> _THE TASK_
Print all of the entries exactly, minus the pictures.

> _STORED DATA_
===

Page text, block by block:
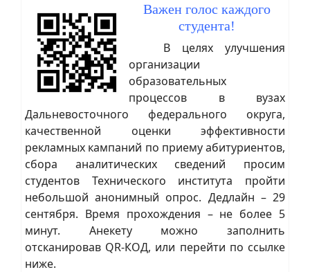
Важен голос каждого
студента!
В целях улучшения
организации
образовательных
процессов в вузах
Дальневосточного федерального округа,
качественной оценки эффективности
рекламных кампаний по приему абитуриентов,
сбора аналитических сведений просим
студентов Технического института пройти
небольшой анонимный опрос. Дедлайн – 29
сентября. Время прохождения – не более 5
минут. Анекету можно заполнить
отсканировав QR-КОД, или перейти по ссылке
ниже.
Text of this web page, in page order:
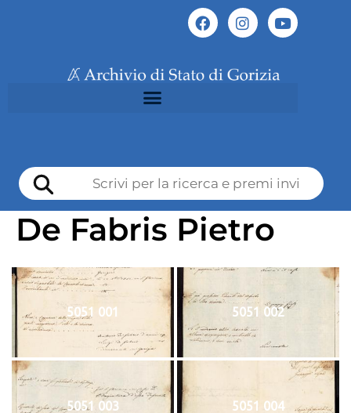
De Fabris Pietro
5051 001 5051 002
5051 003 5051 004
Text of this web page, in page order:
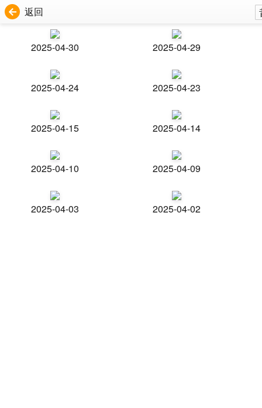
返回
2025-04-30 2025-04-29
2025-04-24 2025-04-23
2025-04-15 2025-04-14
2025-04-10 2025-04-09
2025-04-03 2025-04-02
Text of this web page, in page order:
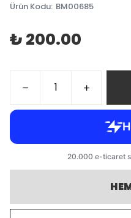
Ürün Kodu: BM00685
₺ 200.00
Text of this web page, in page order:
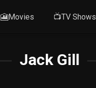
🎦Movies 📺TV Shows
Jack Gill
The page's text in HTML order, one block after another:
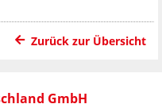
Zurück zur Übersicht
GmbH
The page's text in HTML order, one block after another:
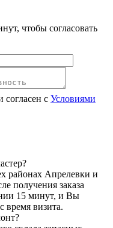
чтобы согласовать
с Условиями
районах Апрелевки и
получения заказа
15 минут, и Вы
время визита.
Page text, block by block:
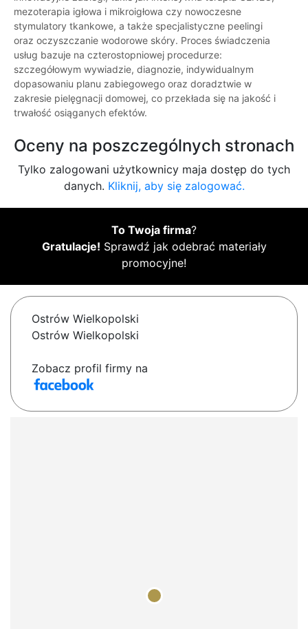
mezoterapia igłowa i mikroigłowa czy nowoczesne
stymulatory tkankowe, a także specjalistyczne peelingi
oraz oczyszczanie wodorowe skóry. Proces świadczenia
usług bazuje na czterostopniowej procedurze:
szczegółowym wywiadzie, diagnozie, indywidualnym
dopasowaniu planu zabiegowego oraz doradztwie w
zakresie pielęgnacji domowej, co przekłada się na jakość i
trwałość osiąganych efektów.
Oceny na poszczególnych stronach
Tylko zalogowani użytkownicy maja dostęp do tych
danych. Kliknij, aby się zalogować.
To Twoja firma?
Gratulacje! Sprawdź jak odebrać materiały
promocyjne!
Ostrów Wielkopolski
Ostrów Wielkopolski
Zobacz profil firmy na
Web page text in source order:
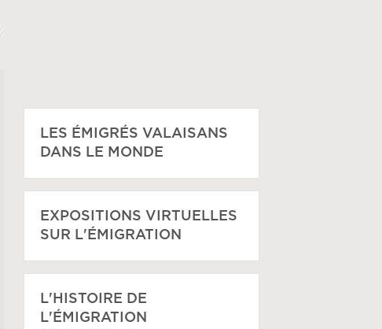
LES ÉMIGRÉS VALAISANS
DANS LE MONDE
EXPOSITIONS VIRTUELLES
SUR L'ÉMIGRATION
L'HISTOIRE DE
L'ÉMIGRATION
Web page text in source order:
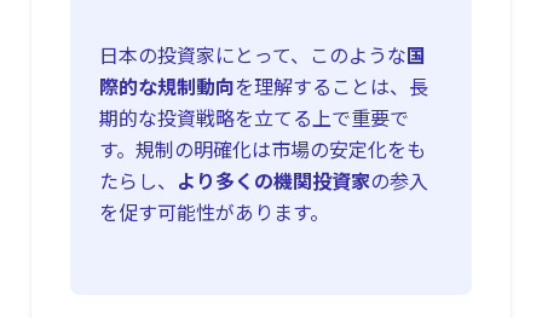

===

> _ANSWER AREA_
Page text, block by block:
Важен голос каждого
студента!
В целях улучшения
организации
образовательных
процессов в вузах
Дальневосточного федерального округа,
качественной оценки эффективности
рекламных кампаний по приему абитуриентов,
сбора аналитических сведений просим
студентов Технического института пройти
небольшой анонимный опрос. Дедлайн – 29
сентября. Время прохождения – не более 5
минут. Анекету можно заполнить
отсканировав QR-КОД, или перейти по ссылке
ниже.
Text of this web page, in page order:
De Fabris Pietro
5051 001 5051 002
5051 003 5051 004
Text of this web page, in page order:
返回
2025-04-30 2025-04-29
2025-04-24 2025-04-23
2025-04-15 2025-04-14
2025-04-10 2025-04-09
2025-04-03 2025-04-02
Text of this web page, in page order:
Ürün Kodu: BM00685
₺ 200.00
Text of this web page, in page order:
🎦Movies 📺TV Shows
Jack Gill
The page's text in HTML order, one block after another:
Zurück zur Übersicht
GmbH
The page's text in HTML order, one block after another:
чтобы согласовать
с Условиями
районах Апрелевки и
получения заказа
15 минут, и Вы
время визита.
Page text, block by block:
mezoterapia igłowa i mikroigłowa czy nowoczesne
stymulatory tkankowe, a także specjalistyczne peelingi
oraz oczyszczanie wodorowe skóry. Proces świadczenia
usług bazuje na czterostopniowej procedurze:
szczegółowym wywiadzie, diagnozie, indywidualnym
dopasowaniu planu zabiegowego oraz doradztwie w
zakresie pielęgnacji domowej, co przekłada się na jakość i
trwałość osiąganych efektów.
Oceny na poszczególnych stronach
Tylko zalogowani użytkownicy maja dostęp do tych
danych. Kliknij, aby się zalogować.
To Twoja firma?
Gratulacje! Sprawdź jak odebrać materiały
promocyjne!
Ostrów Wielkopolski
Ostrów Wielkopolski
Zobacz profil firmy na
Web page text in source order:
LES ÉMIGRÉS VALAISANS
DANS LE MONDE
EXPOSITIONS VIRTUELLES
SUR L'ÉMIGRATION
L'HISTOIRE DE
L'ÉMIGRATION
Web page text in source order:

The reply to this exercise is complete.